**ABOUT THIS TASK:** From the first line to the last, output the records exactly and drop any images.

-------- RECORDS FOR THE EXERCISE --------

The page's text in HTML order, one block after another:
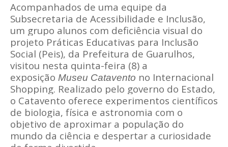
Acompanhados de uma equipe da
Subsecretaria de Acessibilidade e Inclusão,
um grupo alunos com deficiência visual do
projeto Práticas Educativas para Inclusão
Social (Peis), da Prefeitura de Guarulhos,
visitou nesta quinta-feira (8) a
exposição Museu Catavento no Internacional
Shopping. Realizado pelo governo do Estado,
o Catavento oferece experimentos científicos
de biologia, física e astronomia com o
objetivo de aproximar a população do
mundo da ciência e despertar a curiosidade
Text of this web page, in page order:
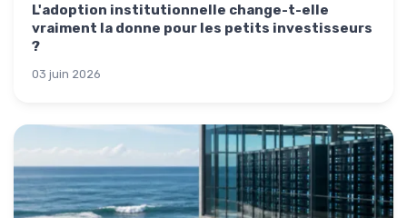
L'adoption institutionnelle change-t-elle
vraiment la donne pour les petits investisseurs
?
03 juin 2026
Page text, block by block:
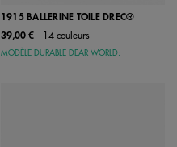
1915 BALLERINE TOILE DREC®
39,00 €
14 couleurs
MODÈLE DURABLE DEAR WORLD:
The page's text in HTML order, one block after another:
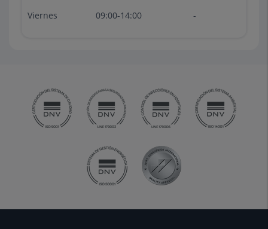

--------

**RESPONSE AREA:**
The page's text in HTML order, one block after another:
Acompanhados de uma equipe da
Subsecretaria de Acessibilidade e Inclusão,
um grupo alunos com deficiência visual do
projeto Práticas Educativas para Inclusão
Social (Peis), da Prefeitura de Guarulhos,
visitou nesta quinta-feira (8) a
exposição Museu Catavento no Internacional
Shopping. Realizado pelo governo do Estado,
o Catavento oferece experimentos científicos
de biologia, física e astronomia com o
objetivo de aproximar a população do
mundo da ciência e despertar a curiosidade
Text of this web page, in page order:
L'adoption institutionnelle change-t-elle
vraiment la donne pour les petits investisseurs
?
03 juin 2026
Page text, block by block:
1915 BALLERINE TOILE DREC®
39,00 €
14 couleurs
MODÈLE DURABLE DEAR WORLD:
The page's text in HTML order, one block after another:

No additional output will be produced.